A single number is required: how many lines in the entries hold the word "like".

- Opening Delimiter -

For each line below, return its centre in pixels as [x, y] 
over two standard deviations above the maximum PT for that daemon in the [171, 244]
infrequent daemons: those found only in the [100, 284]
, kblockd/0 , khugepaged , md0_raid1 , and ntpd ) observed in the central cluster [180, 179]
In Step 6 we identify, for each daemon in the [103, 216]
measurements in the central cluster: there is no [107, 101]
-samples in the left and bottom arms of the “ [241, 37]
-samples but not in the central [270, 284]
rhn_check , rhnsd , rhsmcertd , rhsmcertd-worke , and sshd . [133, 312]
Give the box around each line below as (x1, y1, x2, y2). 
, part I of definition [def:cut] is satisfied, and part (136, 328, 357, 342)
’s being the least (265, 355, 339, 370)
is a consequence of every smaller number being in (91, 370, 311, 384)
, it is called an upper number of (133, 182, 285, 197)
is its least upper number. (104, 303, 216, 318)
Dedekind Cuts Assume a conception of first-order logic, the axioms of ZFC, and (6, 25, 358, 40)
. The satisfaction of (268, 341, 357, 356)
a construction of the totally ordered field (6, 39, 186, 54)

- Closing Delimiter -
- Opening Delimiter -

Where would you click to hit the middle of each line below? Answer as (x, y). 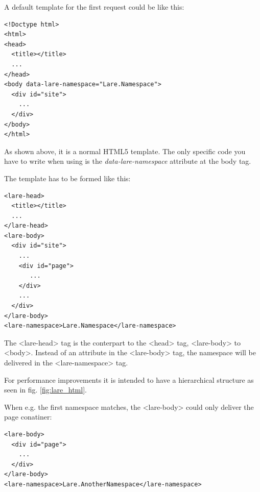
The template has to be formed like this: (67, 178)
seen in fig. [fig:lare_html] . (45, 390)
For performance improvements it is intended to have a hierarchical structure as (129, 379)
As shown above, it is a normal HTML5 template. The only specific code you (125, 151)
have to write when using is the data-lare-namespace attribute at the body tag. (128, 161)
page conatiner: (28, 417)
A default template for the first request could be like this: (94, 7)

- Closing Delimiter -

**Solution for this task**
2